Для того чтобы лучше представить себе, чем же могла поразить читателей-современников книга Даны, следует проделать простой опыт — открыть для сравнения любой «морской» роман самого известного литературного соотечественника Даны (и, понятно, его знакомого) — Джеймса Фенимора Купера. Сам Дана в предисловии осторожно намекнул, что его книга по стилю совсем не куперовский «Красный корсар». Но сравнение получится особенно наглядным, если рядом с повестью «простого матроса» по­ложить «Мерседес из Кастильи». Этот роман Купера о пу­тешествии Колумба и «Два года на палубе» Даны вышли одновременно, но, кажется, что принадлежат разным эпохам!

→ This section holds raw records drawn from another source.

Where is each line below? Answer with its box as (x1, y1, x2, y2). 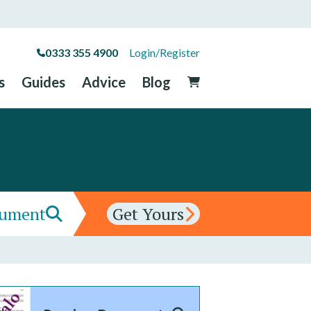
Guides (22, 74, 65, 90)
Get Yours (112, 203, 184, 225)
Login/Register (129, 46, 200, 59)
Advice (82, 74, 126, 90)

И дело не только в стиле. Море в то время играло огром­ную роль в жизни страны, служило средством передвиже­ния, источником существования, театром военных действий. Соответственно «морская» литература, как художественная, так и документальная, затрагивала центральные националь­ные проблемы. Фенимор Купер создавал не только «мор­ские» романы, он писал также историю флота, где четко прослеживается мысль, что история американского фло­та — это история Соединенных Штатов. Но в докумен­тальном или романтическом жанре автор «Красного корса­ра», «Лоцмана» или «Мерседес из Кастильи» писал о про­шлом, к тому же, как говорили, на языке «поэзии соленых волн». Не будем преуменьшать выдающихся достоинств поэзии тех времен, которая, кстати, производила в свое вре­мя на читателей сильнейшее впечатление. И вдруг Ричард Генри Дана своей книгой развеял магические чары, устра­нил всякую дистанцию во времени и пространстве, открыв перед читателем картину морской жизни как обычной повседневности.

Задача Даны — привлечь внимание к жизни на море, в то же время не идеализируя, не героизируя ее. Небольшое суд­но, затерянное в океане,— клеточка общества, и потому, вступив на палубу, естественно посмотреть и обсудить, как решаются здесь те же злободневные проблемы, что и на суше. Вес каждой детали жизни на судне, попадающей в поле зрения повествователя, определяется ее универ­сальным значением — нравственным, политическим и, на­конец, хозяйственным. Речь идет о людях, работающих в море и в то же время живущих в обществе, а нравы об­щества, его возможное совершенствование составляют предмет постоянного пристального внимания Даны, потом­ка пилигримов-преобразователей, прибывших в Новый свет исключительно ради дерзкого эксперимента — обновления человечества.    Многие   надежды    отцов-пилигримов   уже развеялись как иллюзорные, но все же их потомок остает­ся проповедником и воспитателем, хотя и ненавязчивым. Он внимательно присматривается к этой особой породе людей, к морякам, понимая, что особые условия их сущест­вования и труда тем отчетливее обостряют проблемы, реше­ние которых не может не волновать каждого достойного гражданина.

Страницы, где описываются произвол капитана и телес­ные наказания на «Пилигриме», произвели в свое время потрясающее впечатление. И не только потому, что о гру­бости морских нравов никто прежде не говорил во весь го­лос, а потому, что это оказалось доложено так просто, ясно и непосредственно, как повседневный факт.